I take 900mg of lithium. The plan is 300mg tonight/ 300mg tomorrow. 300mg at bed time next day. 0mg by Saturday. Wait 24hrs, quit lamicital. Then .25mg of clonazepam three times/day. wait 2 days. .25mg twice a day for two days. Then .25mg once a day for two days. I will be completely off by next saturday or sunday. (I cant count. ha ha.). I don't like how slow the weening of the clonazepam takes so long. I guess it's for my safety. But I will have to get that script filled I guess tomorrow, because i don't have enough pills. Boo.

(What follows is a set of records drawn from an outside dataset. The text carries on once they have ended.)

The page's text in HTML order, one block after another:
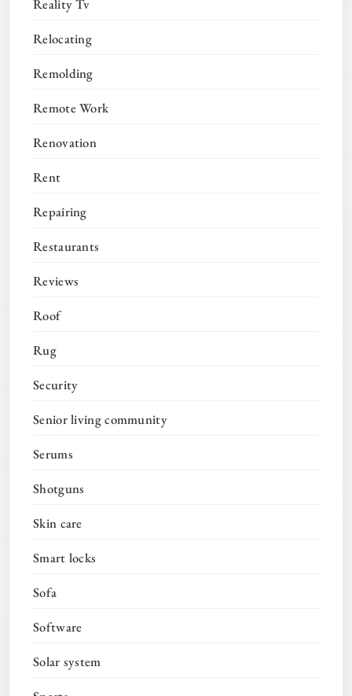
Reality Tv
Relocating
Remolding
Remote Work
Renovation
Rent
Repairing
Restaurants
Reviews
Roof
Rug
Security
Senior living community
Serums
Shotguns
Skin care
Smart locks
Sofa
Software
Solar system
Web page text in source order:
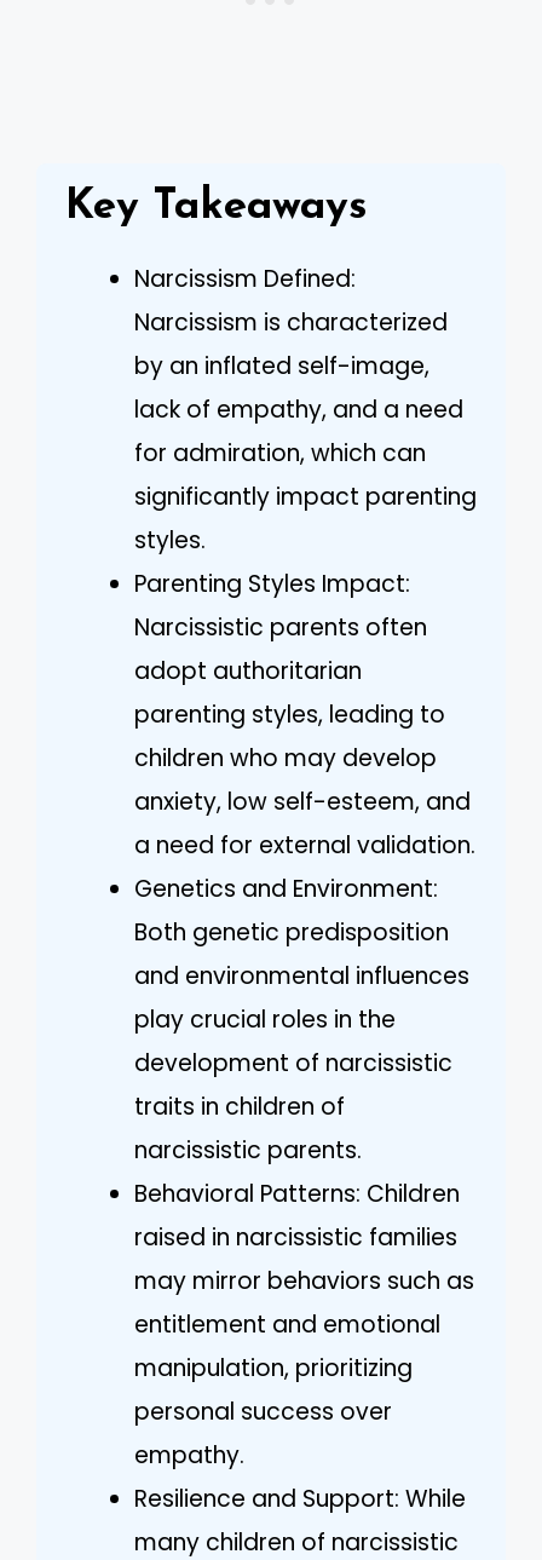
Key Takeaways
Narcissism Defined:
Narcissism is characterized
by an inflated self-image,
lack of empathy, and a need
for admiration, which can
significantly impact parenting
styles.
Parenting Styles Impact:
Narcissistic parents often
adopt authoritarian
parenting styles, leading to
children who may develop
anxiety, low self-esteem, and
a need for external validation.
Genetics and Environment:
Both genetic predisposition
and environmental influences
play crucial roles in the
development of narcissistic
traits in children of
narcissistic parents.
Behavioral Patterns: Children
raised in narcissistic families
may mirror behaviors such as
entitlement and emotional
manipulation, prioritizing
personal success over
empathy.
Resilience and Support: While
many children of narcissistic
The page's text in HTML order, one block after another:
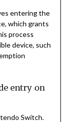
entering the
which grants
process
device, such
entry on
Switch.
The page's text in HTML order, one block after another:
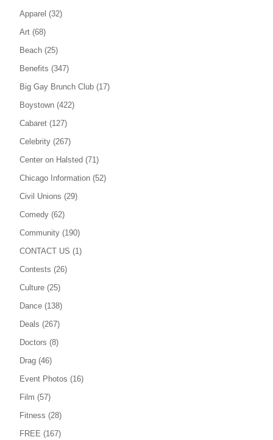
Apparel (32)
Art (68)
Beach (25)
Benefits (347)
Big Gay Brunch Club (17)
Boystown (422)
Cabaret (127)
Celebrity (267)
Center on Halsted (71)
Chicago Information (52)
Civil Unions (29)
Comedy (62)
Community (190)
CONTACT US (1)
Contests (26)
Culture (25)
Dance (138)
Deals (267)
Doctors (8)
Drag (46)
Event Photos (16)
Film (57)
Fitness (28)
FREE (167)
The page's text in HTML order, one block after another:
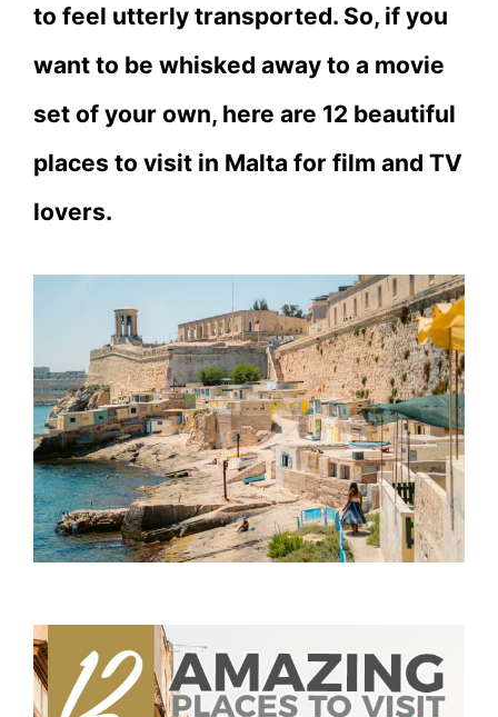
to feel utterly transported. So, if you
want to be whisked away to a movie
set of your own, here are 12 beautiful
places to visit in Malta for film and TV
lovers.
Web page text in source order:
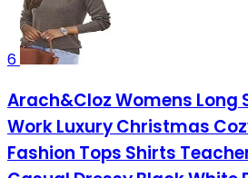
6
Arach&Cloz Womens Long
Work Luxury Christmas
Fashion Tops Shirts
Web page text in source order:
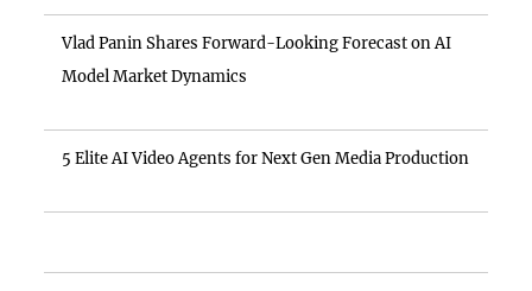
Vlad Panin Shares Forward-Looking Forecast on AI
Model Market Dynamics
5 Elite AI Video Agents for Next Gen Media Production
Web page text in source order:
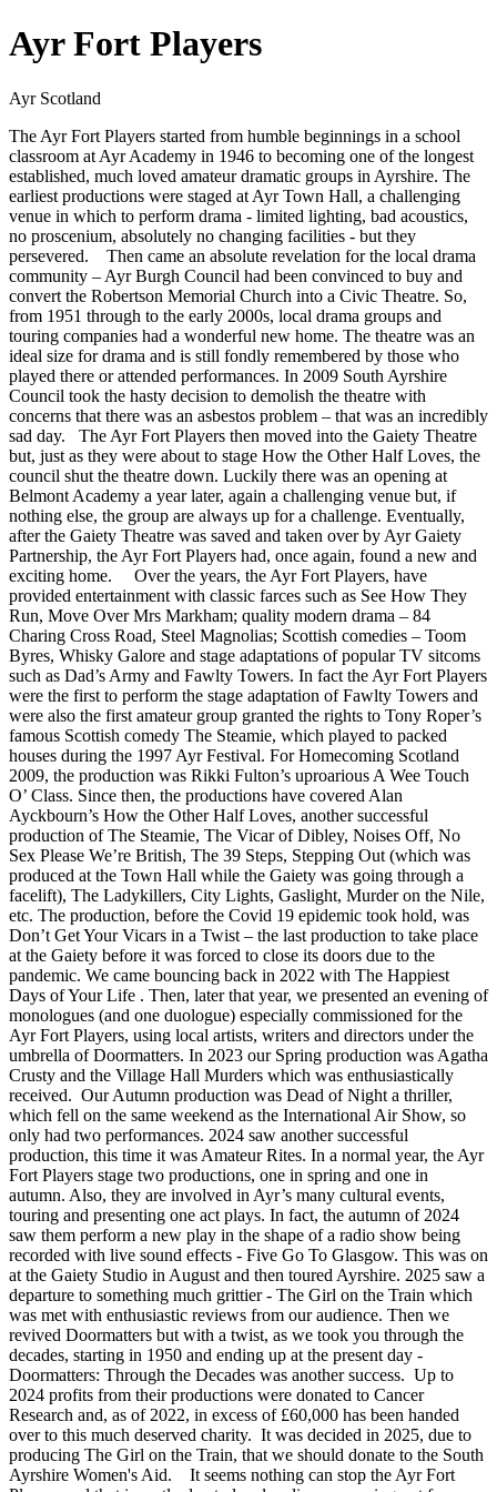
Ayr Fort Players
Ayr Scotland
​ The Ayr Fort Players started from humble beginnings in a school
classroom at Ayr Academy in 1946 to becoming one of the longest
established, much loved amateur dramatic groups in Ayrshire. The
earliest productions were staged at Ayr Town Hall, a challenging
venue in which to perform drama - limited lighting, bad acoustics,
no proscenium, absolutely no changing facilities - but they
persevered. Then came an absolute revelation for the local drama
community – Ayr Burgh Council had been convinced to buy and
convert the Robertson Memorial Church into a Civic Theatre. So,
from 1951 through to the early 2000s, local drama groups and
touring companies had a wonderful new home. The theatre was an
ideal size for drama and is still fondly remembered by those who
played there or attended performances. In 2009 South Ayrshire
Council took the hasty decision to demolish the theatre with
concerns that there was an asbestos problem – that was an incredibly
sad day. The Ayr Fort Players then moved into the Gaiety Theatre
but, just as they were about to stage How the Other Half Loves, the
council shut the theatre down. Luckily there was an opening at
Belmont Academy a year later, again a challenging venue but, if
nothing else, the group are always up for a challenge. Eventually,
after the Gaiety Theatre was saved and taken over by Ayr Gaiety
Partnership, the Ayr Fort Players had, once again, found a new and
exciting home. Over the years, the Ayr Fort Players, have
provided entertainment with classic farces such as See How They
Run, Move Over Mrs Markham; quality modern drama – 84
Charing Cross Road, Steel Magnolias; Scottish comedies – Toom
Byres, Whisky Galore and stage adaptations of popular TV sitcoms
such as Dad’s Army and Fawlty Towers. In fact the Ayr Fort Players
were the first to perform the stage adaptation of Fawlty Towers and
were also the first amateur group granted the rights to Tony Roper’s
famous Scottish comedy The Steamie, which played to packed
houses during the 1997 Ayr Festival. For Homecoming Scotland
2009, the production was Rikki Fulton’s uproarious A Wee Touch
O’ Class. Since then, the productions have covered Alan
Ayckbourn’s How the Other Half Loves, another successful
production of The Steamie, The Vicar of Dibley, Noises Off, No
Sex Please We’re British, The 39 Steps, Stepping Out (which was
produced at the Town Hall while the Gaiety was going through a
facelift), The Ladykillers, City Lights, Gaslight, Murder on the Nile,
etc. The production, before the Covid 19 epidemic took hold, was
Don’t Get Your Vicars in a Twist – the last production to take place
at the Gaiety before it was forced to close its doors due to the
pandemic. We came bouncing back in 2022 with The Happiest
Days of Your Life . Then, later that year, we presented an evening of
monologues (and one duologue) especially commissioned for the
Ayr Fort Players, using local artists, writers and directors under the
umbrella of Doormatters. In 2023 our Spring production was Agatha
Crusty and the Village Hall Murders which was enthusiastically
received. Our Autumn production was Dead of Night a thriller,
which fell on the same weekend as the International Air Show, so
only had two performances. 2024 saw another successful
production, this time it was Amateur Rites. In a normal year, the Ayr
Fort Players stage two productions, one in spring and one in
autumn. Also, they are involved in Ayr’s many cultural events,
touring and presenting one act plays. In fact, the autumn of 2024
saw them perform a new play in the shape of a radio show being
recorded with live sound effects - Five Go To Glasgow. This was on
at the Gaiety Studio in August and then toured Ayrshire. 2025 saw a
departure to something much grittier - The Girl on the Train​ which
was met with enthusiastic reviews from our audience. Then we
revived Doormatters but with a twist, as we took you through the
decades, starting in 1950 and ending up at the present day -
Doormatters: Through the Decades was another success. Up to
2024 profits from their productions were donated to Cancer
Research and, as of 2022, in excess of £60,000 has been handed
over to this much deserved charity. It was decided in 2025, due to
producing The Girl on the Train, that we should donate to the South
Ayrshire Women's Aid. It seems nothing can stop the Ayr Fort
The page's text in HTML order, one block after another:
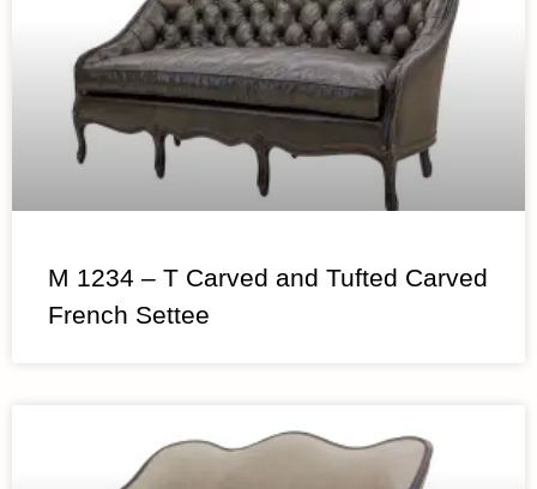
M 1234 – T Carved and Tufted Carved
French Settee
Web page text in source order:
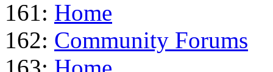
161: Home
162: Community Forums
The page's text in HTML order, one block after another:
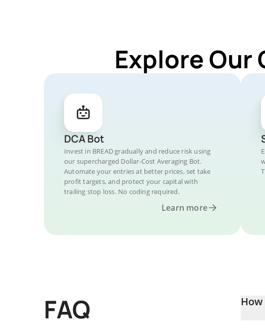
Explore Our
DCA Bot
Invest in BREAD gradually and reduce risk using
our supercharged Dollar-Cost Averaging Bot.
Automate your entries at better prices, set take
profit targets, and protect your capital with
trailing stop loss. No coding required.
Learn more
FAQ
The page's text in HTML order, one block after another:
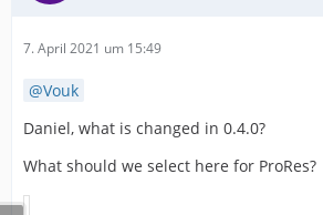
7. April 2021 um 15:49
Vouk
Daniel, what is changed in 0.4.0?
What should we select here for ProRes?
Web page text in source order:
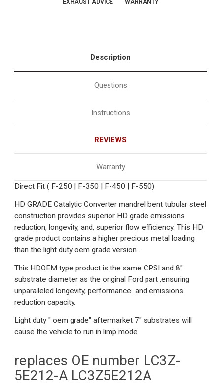
EXHAUST ADVICE WARRANTY
Description
Questions
Instructions
REVIEWS
Warranty
Direct Fit ( F-250 | F-350 | F-450 | F-550)
HD GRADE Catalytic Converter mandrel bent tubular steel
construction provides superior HD grade emissions
reduction, longevity, and, superior flow efficiency. This HD
grade product contains a higher precious metal loading
than the light duty oem grade version .
This HDOEM type product is the same CPSI and 8"
substrate diameter as the original Ford part ,ensuring
unparalleled longevity, performance and emissions
reduction capacity.
Light duty " oem grade" aftermarket 7" substrates will
cause the vehicle to run in limp mode
replaces OE number LC3Z-
5E212-A LC3Z5E212A
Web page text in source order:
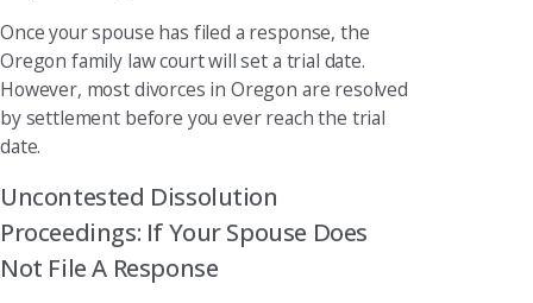
Once your spouse has filed a response, the
Oregon family law court will set a trial date.
However, most divorces in Oregon are resolved
by settlement before you ever reach the trial
date.
Uncontested Dissolution
Proceedings: If Your Spouse Does
Not File A Response
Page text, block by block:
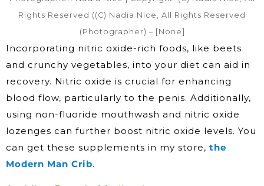
Rights Reserved ((C) Nadia Nice, All Rights Reserved
(Photographer) – [None]
Incorporating nitric oxide-rich foods, like beets
and crunchy vegetables, into your diet can aid in
recovery. Nitric oxide is crucial for enhancing
blood flow, particularly to the penis. Additionally,
using non-fluoride mouthwash and nitric oxide
lozenges can further boost nitric oxide levels. You
can get these supplements in my store, the
Modern Man Crib.
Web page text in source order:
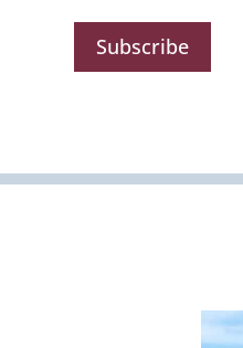
Subscribe
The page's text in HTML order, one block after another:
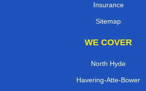
Insurance
Sitemap
WE COVER
North Hyde
Havering-Atte-Bower
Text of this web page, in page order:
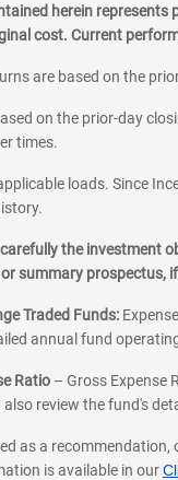
herein
cost. Current
are based on the
on the prior-day
times.
loads. Since
the investment
summary prospectus,
Traded Funds:
annual fund
Ratio – Gross Expense
review the fund's
as a
is available in our
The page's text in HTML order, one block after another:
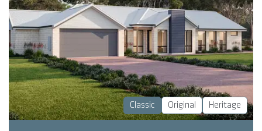
Classic Original Heritage
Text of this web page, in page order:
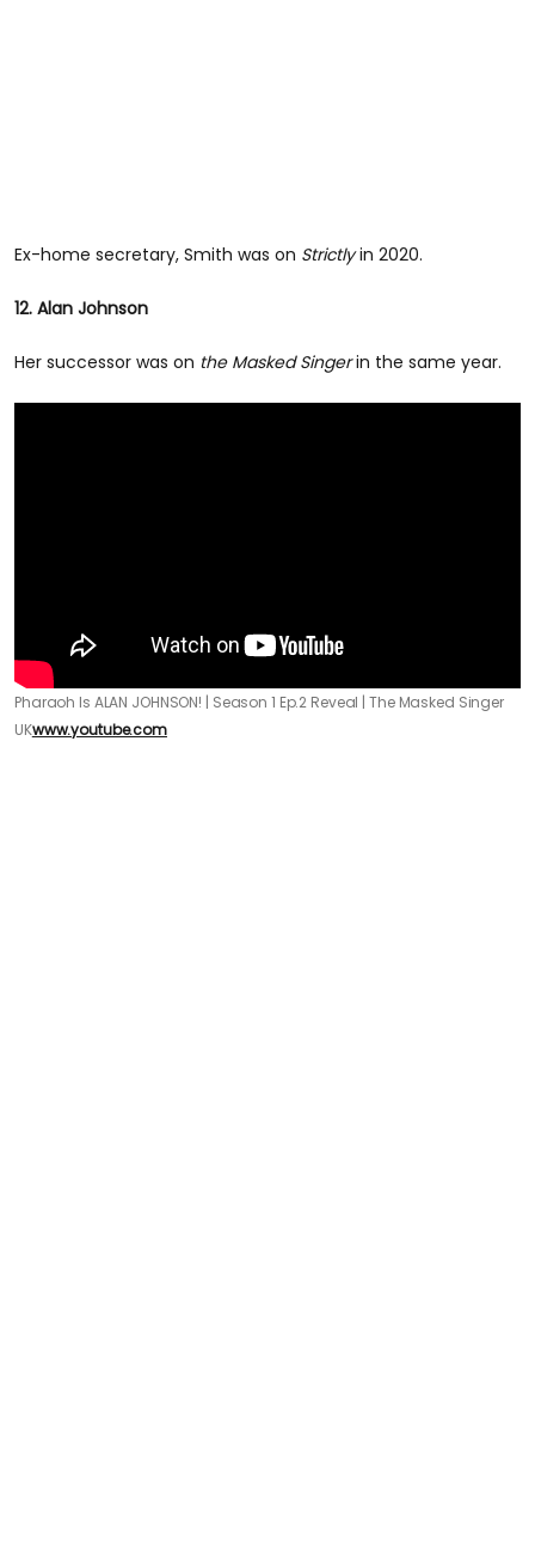
Ex-home secretary, Smith was on Strictlyin 2020.
12. Alan Johnson
Her successor was on the Masked Singerin the same year.
Pharaoh Is ALAN JOHNSON! | Season 1 Ep.2 Reveal | The Masked Singer
UKwww.youtube.com
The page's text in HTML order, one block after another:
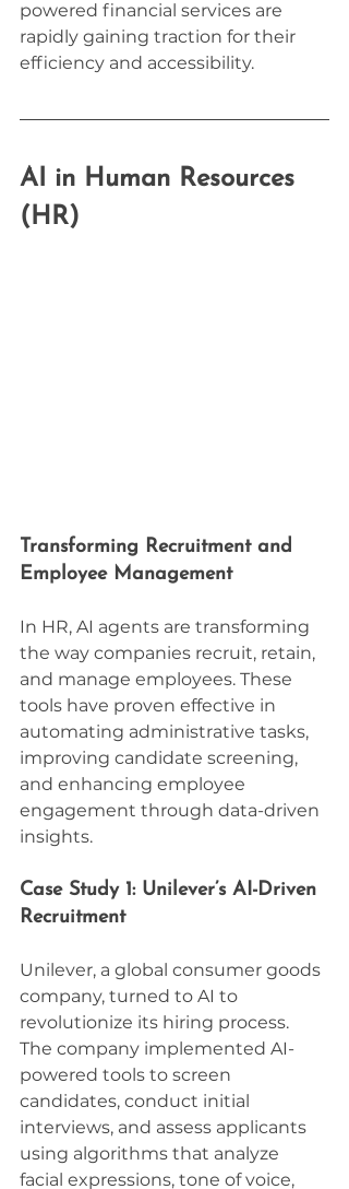
powered financial services are
rapidly gaining traction for their
efficiency and accessibility.
AI in Human Resources
(HR)
Transforming Recruitment and
Employee Management
In HR, AI agents are transforming
the way companies recruit, retain,
and manage employees. These
tools have proven effective in
automating administrative tasks,
improving candidate screening,
and enhancing employee
engagement through data-driven
insights.
Case Study 1: Unilever’s AI-Driven
Recruitment
Unilever, a global consumer goods
company, turned to AI to
revolutionize its hiring process.
The company implemented AI-
powered tools to screen
candidates, conduct initial
interviews, and assess applicants
using algorithms that analyze
facial expressions, tone of voice,

He thought i was being foolish. Maybe he's right; maybe this is me being the same old impulsive me. But I think this is a good decision in the long run right now. It's not the right time for me to take meds for BP. I want a solid picture of me off of them, to be honest. If i am uncontrollable, then, i'm uncontrollable and i might consider going back on something.. But if it's just depression with a hint of hypomania, i think i'll be able to handle it. The suicidality that led us to this, well, A. i have a token i wear every day that life is worth living, 2. i see therapist twice a week. c. I have a much better relationship with my sister, and if things go south, i have a safe place to talk things out.
I think the reason i got suicidal was that i was bottling; and not talking. Well, i'm talking a hell of a lot now, and to a lot of people. I will also be changing my habitat to my own place, relieving a lot of anxiety and stress. A place to call my own; with a cat, and curtains, and maybe even dinner guests from time to time. I won't feel ashamed in inviting them over to hang; i won't feel like it's always disgusting because, well, yes, i too gave up.
I need to find my own place in the world. The drugs aren't going to help me. This is about me, and me alone. I want to live my life drug free, and see how i am now that i am not dissociating.
I fully believe that drugs can be of benefit to some people, and you know, they may be for me. But right now, I quite honestly do not have the drive to find out. It's not there anymore; it's gone.
I want to just be me. This is a time for strength. Strength of character and of mind. I refuse to be dominated by this illness; i REFUSE to let it rule my life.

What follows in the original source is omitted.